OBJECTIVE: To determine if anterior cruciate ligament (ACL) injuries in female athletes occur randomly or correlate with a specific phase of the menstrual cycle. DESIGN AND SETTING: Female athletes who sustained ACL injuries reported the days of their menstrual cycles and provided saliva samples for sex-hormone determination. Salivary sex-hormone profiles were assessed to confirm the self-reported menstrual histories. SUBJECTS: A total of 38 female athletes (20 college, 15 high school, 1 middle school, 2 recreational) with recent ACL injuries participated in the study over a 3-year period. MEASUREMENTS: Athletes with recent ACL injuries completed a questionnaire defining the injury, the last menstrual cycle, prior knee injury, school, and type of birth control used (if any). Each subject provided a 30-cc saliva sample within 72 hours of injury. Saliva samples were placed into sealed containers and frozen at -20 degrees C. We obtained 13 additional control samples from uninjured females to test the correlation between saliva and serum sex-hormone levels.
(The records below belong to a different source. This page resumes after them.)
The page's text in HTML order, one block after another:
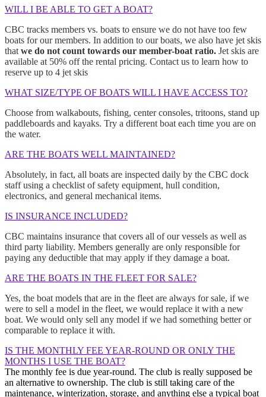
WILL I BE ABLE TO GET A BOAT?
CBC tracks members vs. boats to ensure we do not have too few
boats for our members. In addition to our boats, we also have jet skis
thatwe do not count towards our member-boat ratio. Jet skis are
available at 50% off the rental pricing. Contact us to learn how to
reserve up to 4 jet skis
WHAT SIZE/TYPE OF BOATS WILL I HAVE ACCESS TO?
Choose from walkabouts, fishing, center consoles, tritoons, stand up
paddleboards and kayaks. Try a different boat each time you are on
the water.
ARE THE BOATS WELL MAINTAINED?
Absolutely, in fact, all boats are inspected daily by the CBC dock
staff using a checklist of safety equipment, hull condition,
electronics, and general mechanical items.
IS INSURANCE INCLUDED?
CBC maintains insurance that covers all of our vessels as well as
third party liability. Members generally are only responsible for
paying any deductible that may apply if they damage a boat.
ARE THE BOATS IN THE FLEET FOR SALE?
Yes, the boat models that are in the fleet are always for sale, if we
were to sell a model in the fleet, we would replace it with a new
boat. We would only sell any model if we had something better or
comparable to replace it with.
IS THE MONTHLY FEE YEAR-ROUND OR ONLY THE
MONTHS I USE THE BOAT?
The monthly fee is due year-round. The club is really supposed be
an alternative to ownership. The club is still taking care of the
maintenance, winterization, storage, and anything else a typical boat
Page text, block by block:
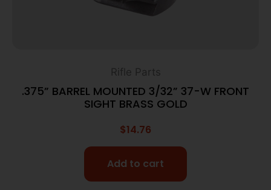
Rifle Parts
.375” BARREL MOUNTED 3/32” 37-W FRONT
SIGHT BRASS GOLD
$14.76
Add to cart
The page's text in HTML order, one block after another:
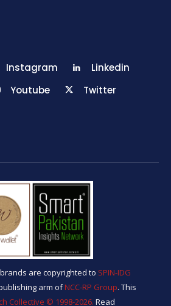
Instagram
Linkedin
Youtube Twitter
are copyrighted to SPIN-IDG
arm ofNCC-RP Group. This
Collective ©️ 1998-2026. Read
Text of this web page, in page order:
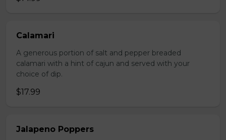
Calamari
A generous portion of salt and pepper breaded
calamari with a hint of cajun and served with your
choice of dip.
$17.99
Jalapeno Poppers
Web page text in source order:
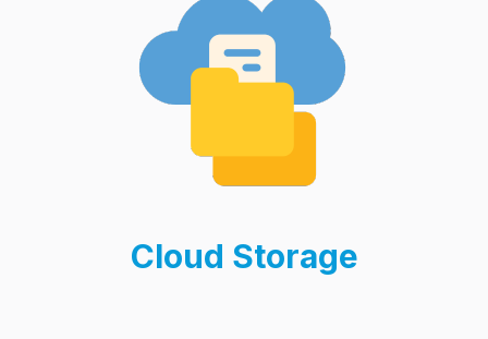
Cloud Storage
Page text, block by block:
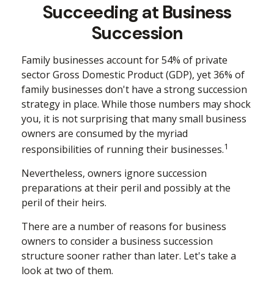
Succeeding at Business
Succession
Family businesses account for 54% of private
sector Gross Domestic Product (GDP), yet 36% of
family businesses don't have a strong succession
strategy in place. While those numbers may shock
you, it is not surprising that many small business
owners are consumed by the myriad
responsibilities of running their businesses.1
Nevertheless, owners ignore succession
preparations at their peril and possibly at the
peril of their heirs.
There are a number of reasons for business
owners to consider a business succession
structure sooner rather than later. Let's take a
look at two of them.
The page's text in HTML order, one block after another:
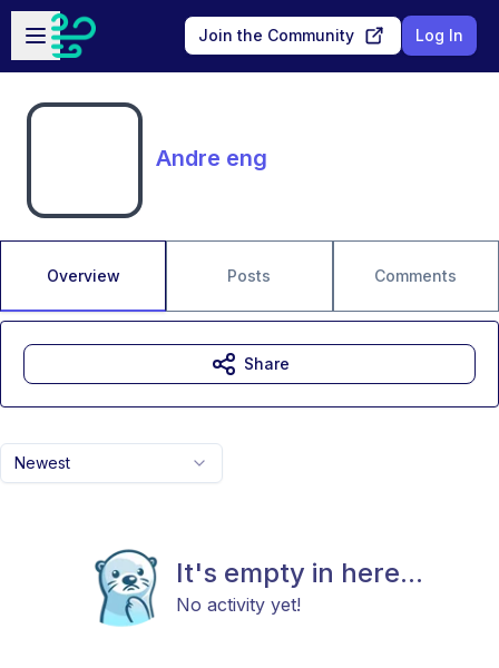
Skip to main content
Open sidebar
Join the Community Log In
Andre eng
Overview Posts Comments
Newest
It's empty in here...
No activity yet!
Share

Progesterone and estrogen were assayed by radioimmunoassay. Physical examination, magnetic resonance imaging, or surgery confirmed the injury in all subjects. RESULTS: The correlations between saliva and serum estrogen and progesterone were 0.73 (alpha =.01) and 0.72 (alpha =.01), respectively. Ten of 27 athletes who reported their cycle day at time of injury sustained an ACL injury immediately before or 1 to 2 days after the onset of menses. We rejected the null hypothesis that such high frequency was due to random chance. CONCLUSIONS: A significantly greater number of ACL injuries occurred on days 1 and 2 of the menstrual cycle. Salivary sex-hormone levels correlated with the reported cycle day.